- [ABOUT THIS TASK]: Your reply should reproduce each entry exactly and contain no pictures.

- [DATA SHOWN]:
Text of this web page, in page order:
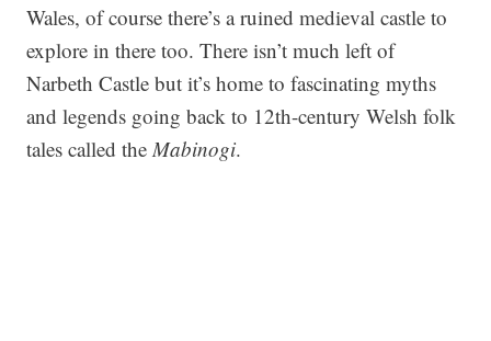
Wales, of course there’s a ruined medieval castle to
explore in there too. There isn’t much left of
Narbeth Castle but it’s home to fascinating myths
and legends going back to 12th-century Welsh folk
tales called the Mabinogi.
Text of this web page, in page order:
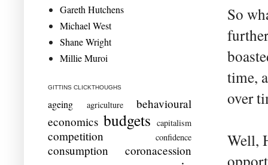
So
time,
over
Well,
Gareth Hutchens
Michael West
Shane Wright
Millie Muroi
GITTINS CLICKTHOUGHS
ageing agriculture
behavioural
economics budgets capitalism
competition confidence
consumption
coronacession

- [ANSWER SECTION]:
Text of this web page, in page order:
Wales, of course there’s a ruined medieval castle to
explore in there too. There isn’t much left of
Narbeth Castle but it’s home to fascinating myths
and legends going back to 12th-century Welsh folk
tales called the Mabinogi.
Text of this web page, in page order:
So
time,
over
Well,
Gareth Hutchens
Michael West
Shane Wright
Millie Muroi
GITTINS CLICKTHOUGHS
ageing agriculture
behavioural
economics budgets capitalism
competition confidence
consumption
coronacession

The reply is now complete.